Remember YOU’RE the one person who can set yourself back.  I’ll still keep trying myself, and hope that I have the privilege & opportunity to make another film.  But don’t forget to live also.  Go out with friends, fall in love, and do things that make you happy.  Don’t be all too consumed by being that filmmaker.  If you have the itch go scratch it.  Start making films with your phone.  Don’t underestimate yourself.   I’ve taught young children how to tell stories, and they seem naturally gifted in doing so.  Especially in todays world where media dominates a lot of their lives.  I’ve taught kids for 10 to 20 minutes, and they figured out how to put clips together and create a story from those clips.  The hardest thing is to teach what is the idea or subject you want to convey.  I have had teenagers ask me what should I talk about or do?  I’ve given them the same answer always and that is to write what YOU know.  What is it that you are passionate about? Let it flow from what interests you.  Again when you invest in your passions an idea is born, and from there it’s off to the races.  We are conditioned to emulate Hollywood, and TV, but it doesn’t have to be that way.  I find that in young children, and in teenagers the norms are challenged, and if you show them other works unlike what they see in mass media they really get excited about their ideas.  It’s also a great way to learn collaboration which filmmaking is.  So no matter your age, or where you come from you should not feel inhibited by your ideas.  Experiment, and play with different forms and different media.  I really believe that we are on the cusp of a breakthrough in media, and it is not only technology that is driving this but the different ways we use and see media now.

I keep on coming back to what Francis Coppola said about moviemaking:

Now go on and start being that new Mozart of filmmaking like Mr.

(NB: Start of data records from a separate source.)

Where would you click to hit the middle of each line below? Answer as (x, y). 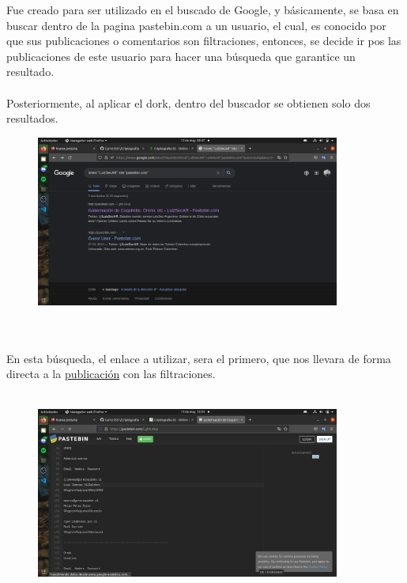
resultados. (32, 118)
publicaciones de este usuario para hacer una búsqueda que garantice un (181, 56)
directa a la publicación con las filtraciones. (111, 374)
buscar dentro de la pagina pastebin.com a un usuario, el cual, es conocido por (196, 25)
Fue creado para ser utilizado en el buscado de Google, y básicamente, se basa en (203, 9)
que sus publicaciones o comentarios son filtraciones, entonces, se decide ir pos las (204, 41)
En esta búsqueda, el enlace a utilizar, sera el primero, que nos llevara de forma (199, 358)
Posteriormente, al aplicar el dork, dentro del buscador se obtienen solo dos (188, 102)
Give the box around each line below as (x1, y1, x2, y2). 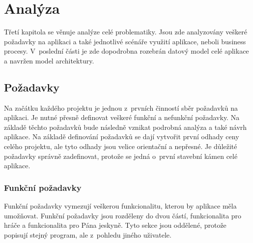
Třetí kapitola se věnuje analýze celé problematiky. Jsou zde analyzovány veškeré (4, 27, 247, 37)
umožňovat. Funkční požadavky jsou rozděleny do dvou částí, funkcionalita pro (4, 210, 242, 220)
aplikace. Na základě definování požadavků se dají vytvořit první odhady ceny (4, 131, 239, 142)
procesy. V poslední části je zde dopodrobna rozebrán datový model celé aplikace (4, 46, 249, 56)
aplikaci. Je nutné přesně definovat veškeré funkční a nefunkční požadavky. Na (4, 112, 240, 122)
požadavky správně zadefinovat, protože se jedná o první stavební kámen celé (4, 151, 238, 161)
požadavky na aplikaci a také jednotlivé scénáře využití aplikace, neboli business (4, 36, 246, 46)
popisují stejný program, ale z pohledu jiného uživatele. (4, 229, 171, 240)
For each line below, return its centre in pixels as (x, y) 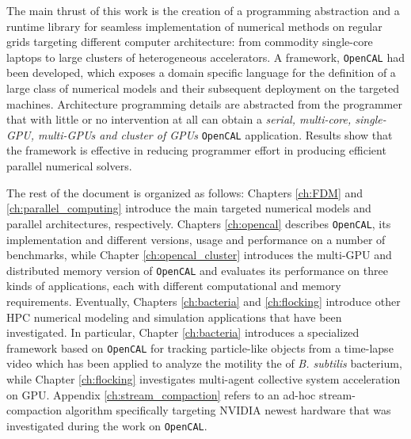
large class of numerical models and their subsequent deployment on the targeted (203, 88)
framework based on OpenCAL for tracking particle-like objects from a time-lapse (200, 347)
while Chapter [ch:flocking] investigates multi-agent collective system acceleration (204, 378)
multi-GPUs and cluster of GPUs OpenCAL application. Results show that (215, 134)
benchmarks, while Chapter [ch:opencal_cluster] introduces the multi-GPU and (199, 255)
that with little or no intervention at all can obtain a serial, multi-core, (179, 119)
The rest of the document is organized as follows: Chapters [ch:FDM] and (185, 192)
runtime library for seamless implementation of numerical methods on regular (194, 26)
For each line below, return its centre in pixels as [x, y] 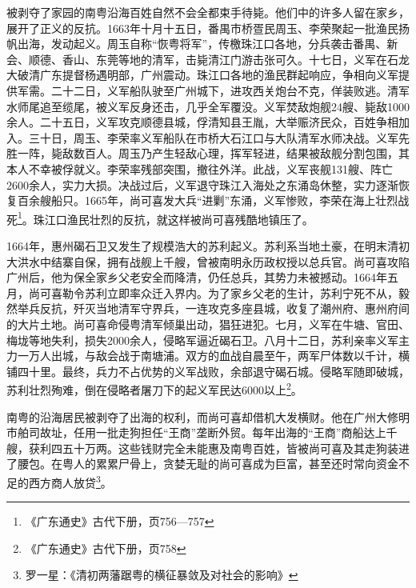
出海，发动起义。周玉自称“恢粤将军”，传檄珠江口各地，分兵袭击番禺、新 [208, 44]
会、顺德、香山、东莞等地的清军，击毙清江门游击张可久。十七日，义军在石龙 [208, 59]
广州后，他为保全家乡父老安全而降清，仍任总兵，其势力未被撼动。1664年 [197, 277]
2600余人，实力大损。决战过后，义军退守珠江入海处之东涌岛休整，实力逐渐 [202, 184]
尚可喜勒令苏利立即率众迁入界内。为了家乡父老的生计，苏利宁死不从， [213, 292]
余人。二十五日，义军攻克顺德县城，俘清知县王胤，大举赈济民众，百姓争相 [202, 122]
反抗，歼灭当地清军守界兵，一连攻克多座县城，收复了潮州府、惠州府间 [224, 308]
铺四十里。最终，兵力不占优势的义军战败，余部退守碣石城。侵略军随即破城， [208, 371]
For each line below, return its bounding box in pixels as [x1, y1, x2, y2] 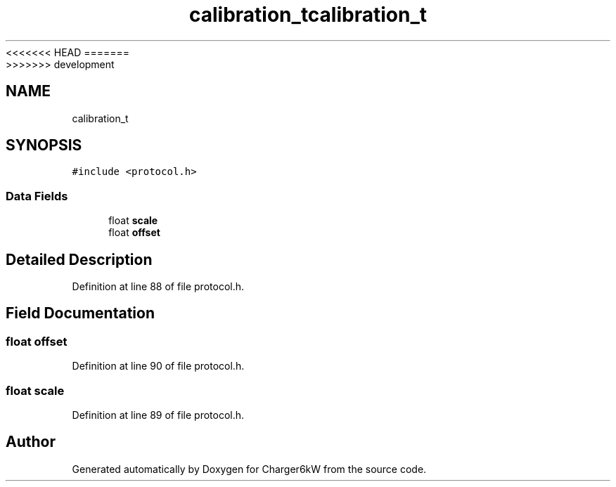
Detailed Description [6, 250, 153, 268]
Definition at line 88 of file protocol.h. [72, 280, 245, 293]
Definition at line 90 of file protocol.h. [72, 360, 245, 372]
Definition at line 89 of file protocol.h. [72, 409, 245, 421]
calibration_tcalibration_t [189, 3, 427, 27]
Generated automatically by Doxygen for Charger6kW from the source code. [72, 462, 427, 475]
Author [6, 433, 56, 451]
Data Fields [6, 188, 68, 203]
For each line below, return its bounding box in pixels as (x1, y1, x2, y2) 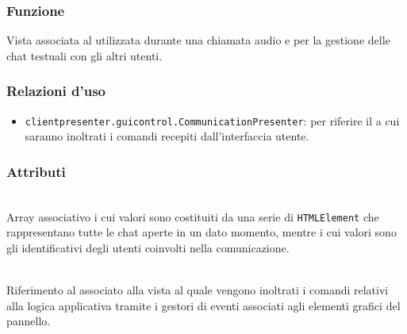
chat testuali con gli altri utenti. (6, 47, 163, 63)
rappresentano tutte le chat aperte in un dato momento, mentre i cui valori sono (6, 224, 397, 240)
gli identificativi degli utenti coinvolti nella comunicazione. (6, 239, 290, 255)
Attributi (6, 161, 66, 181)
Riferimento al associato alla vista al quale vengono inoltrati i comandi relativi (6, 282, 389, 298)
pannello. (6, 313, 51, 329)
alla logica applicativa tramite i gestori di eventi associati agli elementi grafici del (6, 297, 401, 313)
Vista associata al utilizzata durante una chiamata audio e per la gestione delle (6, 32, 390, 48)
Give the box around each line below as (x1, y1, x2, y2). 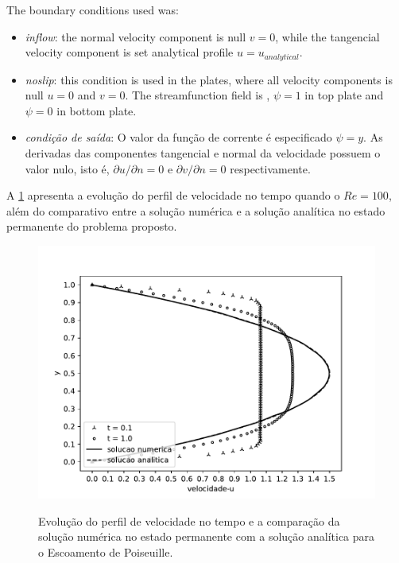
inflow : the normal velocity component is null (25, 28, 246, 45)
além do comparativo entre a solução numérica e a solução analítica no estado (6, 202, 385, 219)
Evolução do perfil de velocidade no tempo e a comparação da (38, 512, 340, 529)
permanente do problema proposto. (6, 218, 177, 235)
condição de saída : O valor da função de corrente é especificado (25, 129, 332, 146)
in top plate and (304, 87, 384, 103)
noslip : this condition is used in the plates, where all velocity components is (25, 71, 393, 87)
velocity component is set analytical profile (25, 44, 234, 60)
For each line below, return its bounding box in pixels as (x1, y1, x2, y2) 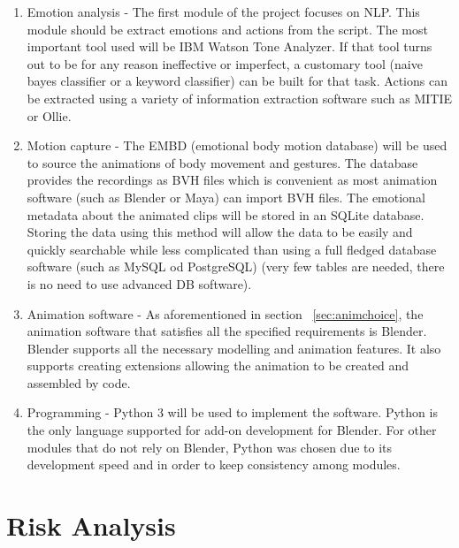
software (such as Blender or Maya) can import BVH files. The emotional (27, 187, 425, 206)
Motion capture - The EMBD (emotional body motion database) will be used (27, 136, 448, 155)
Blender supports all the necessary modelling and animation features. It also (27, 339, 441, 357)
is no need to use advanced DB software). (27, 274, 252, 293)
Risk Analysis (6, 507, 176, 544)
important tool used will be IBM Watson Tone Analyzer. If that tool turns (27, 37, 432, 56)
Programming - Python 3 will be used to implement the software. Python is (27, 403, 438, 422)
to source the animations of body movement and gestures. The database (27, 153, 418, 171)
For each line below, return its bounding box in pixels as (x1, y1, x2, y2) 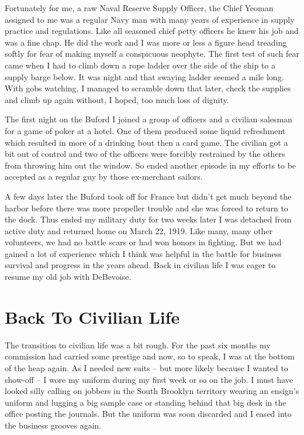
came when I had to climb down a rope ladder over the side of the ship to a (5, 59, 276, 71)
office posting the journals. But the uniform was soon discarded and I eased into (5, 407, 292, 420)
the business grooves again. (5, 419, 102, 431)
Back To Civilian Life (5, 304, 180, 328)
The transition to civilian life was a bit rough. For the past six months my (5, 338, 271, 351)
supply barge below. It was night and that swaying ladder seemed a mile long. (5, 70, 284, 83)
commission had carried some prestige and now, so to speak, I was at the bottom (5, 350, 295, 362)
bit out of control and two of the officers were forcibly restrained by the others (5, 148, 285, 160)
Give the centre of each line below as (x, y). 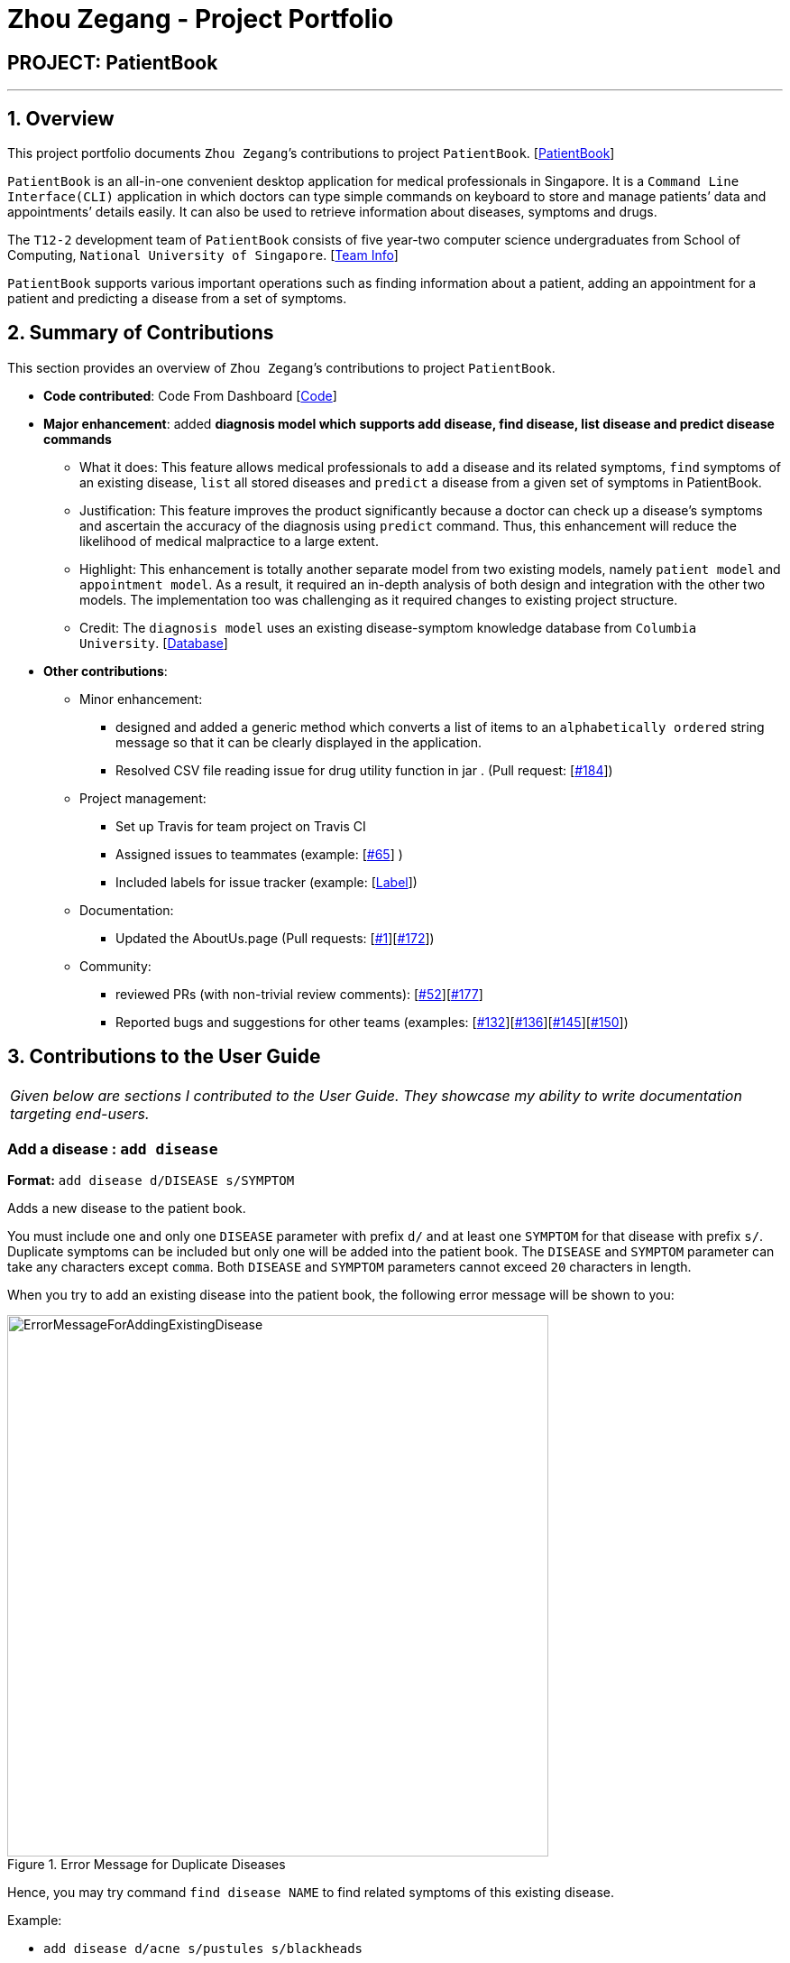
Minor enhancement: (141, 699)
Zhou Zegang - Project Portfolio (201, 19)
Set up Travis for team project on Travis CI (241, 826)
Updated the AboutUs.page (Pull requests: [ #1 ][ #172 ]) (275, 938)
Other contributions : (106, 671)
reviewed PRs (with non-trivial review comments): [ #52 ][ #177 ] (299, 994)
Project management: (143, 798)
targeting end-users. (80, 1113)
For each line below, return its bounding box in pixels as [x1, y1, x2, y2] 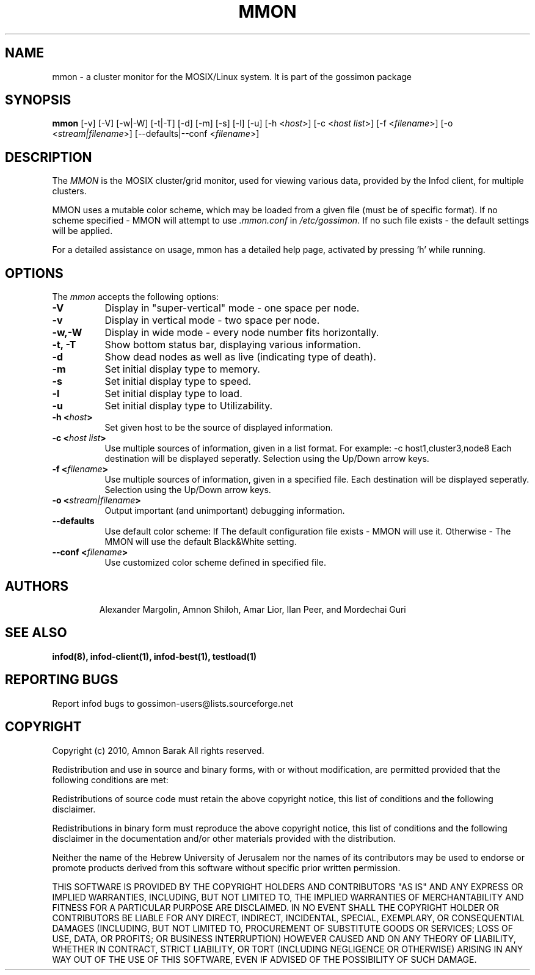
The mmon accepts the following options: [52, 291, 219, 302]
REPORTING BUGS [5, 672, 118, 688]
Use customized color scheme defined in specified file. [104, 557, 326, 568]
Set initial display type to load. [104, 387, 242, 400]
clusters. [52, 186, 87, 197]
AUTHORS [5, 578, 69, 594]
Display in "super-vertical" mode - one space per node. [104, 302, 360, 315]
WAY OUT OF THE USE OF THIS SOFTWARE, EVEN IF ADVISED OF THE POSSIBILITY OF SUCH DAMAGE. [52, 954, 477, 965]
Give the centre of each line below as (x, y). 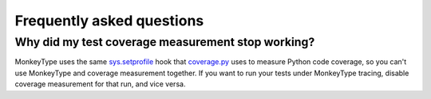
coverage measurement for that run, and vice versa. (100, 84)
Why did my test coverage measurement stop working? (165, 42)
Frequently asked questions (109, 21)
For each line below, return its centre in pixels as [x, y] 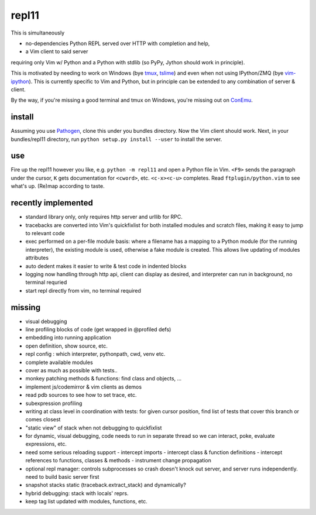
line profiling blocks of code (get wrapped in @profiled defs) [98, 329]
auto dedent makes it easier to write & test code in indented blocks [106, 266]
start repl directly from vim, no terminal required [83, 290]
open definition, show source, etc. [66, 346]
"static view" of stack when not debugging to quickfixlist [94, 428]
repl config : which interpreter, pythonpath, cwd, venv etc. [95, 354]
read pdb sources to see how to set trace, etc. [81, 395]
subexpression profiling [54, 403]
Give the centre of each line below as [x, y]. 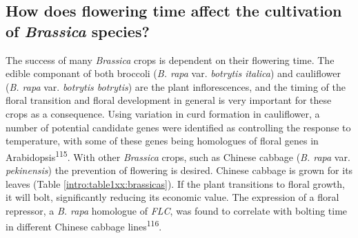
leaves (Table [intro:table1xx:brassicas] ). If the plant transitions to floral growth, [175, 183]
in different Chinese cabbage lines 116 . [84, 226]
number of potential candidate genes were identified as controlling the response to [178, 127]
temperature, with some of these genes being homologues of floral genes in [162, 141]
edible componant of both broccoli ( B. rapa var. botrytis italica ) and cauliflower [173, 73]
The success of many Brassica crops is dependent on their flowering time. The [170, 60]
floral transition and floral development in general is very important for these [169, 100]
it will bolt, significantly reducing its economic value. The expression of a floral [172, 197]
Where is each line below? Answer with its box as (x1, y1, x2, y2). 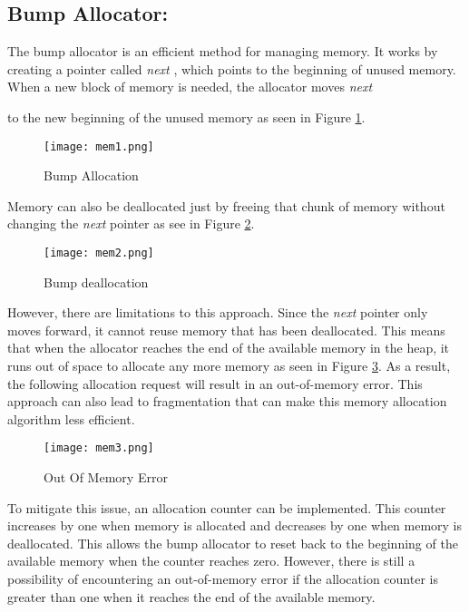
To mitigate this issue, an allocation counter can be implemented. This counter (7, 498, 446, 517)
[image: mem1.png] (44, 140, 154, 153)
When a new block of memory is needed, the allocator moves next (7, 77, 373, 96)
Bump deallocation (44, 272, 149, 291)
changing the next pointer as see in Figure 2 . (7, 214, 255, 233)
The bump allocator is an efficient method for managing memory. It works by (7, 42, 438, 61)
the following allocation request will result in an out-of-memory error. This (7, 374, 423, 393)
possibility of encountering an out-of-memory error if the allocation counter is (7, 569, 438, 588)
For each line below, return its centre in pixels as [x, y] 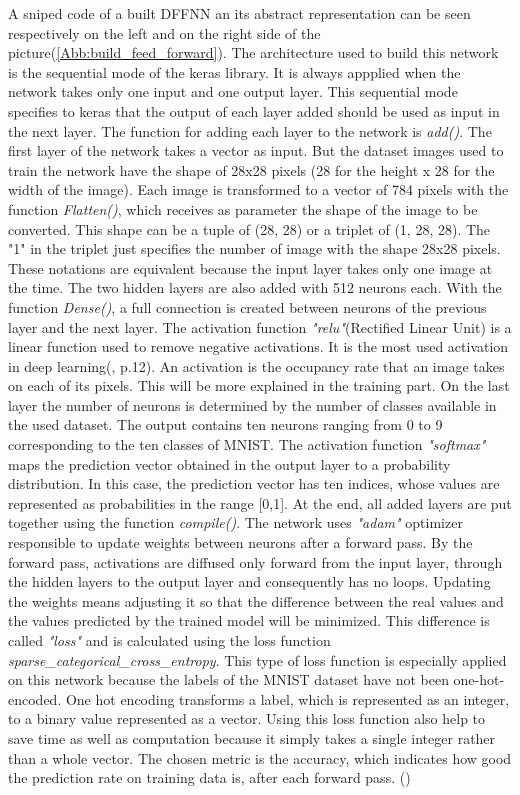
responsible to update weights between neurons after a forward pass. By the [240, 542]
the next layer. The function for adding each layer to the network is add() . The [250, 130]
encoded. [35, 698]
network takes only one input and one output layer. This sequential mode [233, 91]
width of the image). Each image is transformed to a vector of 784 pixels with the [258, 189]
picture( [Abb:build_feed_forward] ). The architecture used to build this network [253, 52]
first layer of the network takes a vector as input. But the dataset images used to [256, 150]
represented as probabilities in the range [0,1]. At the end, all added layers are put [260, 502]
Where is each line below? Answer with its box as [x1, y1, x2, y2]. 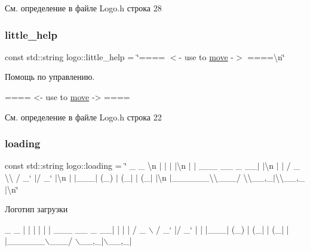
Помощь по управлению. [5, 70, 95, 83]
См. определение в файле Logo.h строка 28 [5, 2, 162, 14]
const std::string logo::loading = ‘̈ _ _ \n [5, 159, 156, 172]
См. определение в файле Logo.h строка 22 [5, 110, 162, 123]
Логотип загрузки [5, 203, 68, 215]
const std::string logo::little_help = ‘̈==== [5, 50, 165, 63]
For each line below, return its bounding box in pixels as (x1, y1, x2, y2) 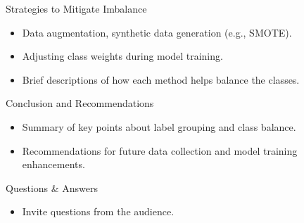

Coppola says.  He believes it, and so do I.

Rebel Without a Crew & Clerks….

The thing that crystalized me into making my own feature was reading the book “Rebel without a Crew” by Robert Rodriquez and the release of “Clerks” directed by Kevin Smith.  I had been trying to get a film together for some time, but I ran into resistance, and non-compliance by some.  So I decided that I had to go my own way and do my own thing.  Others were certainly doing it, and reading Rodriquez’s book was inspiring, and it set my soul on fire.  You would think that after reading so many books on filmmaking I would get inspired.  Rick Schmidt’s books certainly did that, but I wanted to make films of a different nature.  I was always drawn to B movies and I thought I could write something along those lines.  My favorite author was and still is Jim Thompson.  Thompson is the author of such novels as “The Killer inside me“, The Grifters“, “A Hell of a Women” and “The Getaway”.  These are all novels that were turned into films.  Some were successful, but to me it never came close to the true essence of a Thompson novel.  The closest was “The Getaway” with Steve McQueen and Ali McGraw not the remake with Alec Baldwin and Kim Basinger.  Not that I totally disliked the film, but the original was a lot closer to the novel, and it was directed by Sam Peckinpah who got it right.  So I figured I try and write something like that, and it was no surprise that I loved the film “Blood Simple” by the Coen Brothers.  I looked for articles, and interviews when the film “Blood Simple” came out. It was the Coen Brothers I was trying to emulate, yet I did not have the budget they had, so of course my attention was drawn both to Rodriguez and Smith two creators I felt I had something in common with, and that was no money.

Can I say that I saw “Clerks” a total of three times in the theater.  I thought it was brilliant, and I reveled in seeing someone make a Black & white comedy.  Eat your heart out Woody Allen I thought.  I read everything there was on the making of “Clerks”.  I can thank “Moviemaker” magazine for their coverage of the film.  They even printed a budget for the film which again I looked at and studied.  What both movies had was that they were made by people with a passion for moviemaking, and a desire to get it done without any excuses.  It was then that I set off to write, plan and execute my own film.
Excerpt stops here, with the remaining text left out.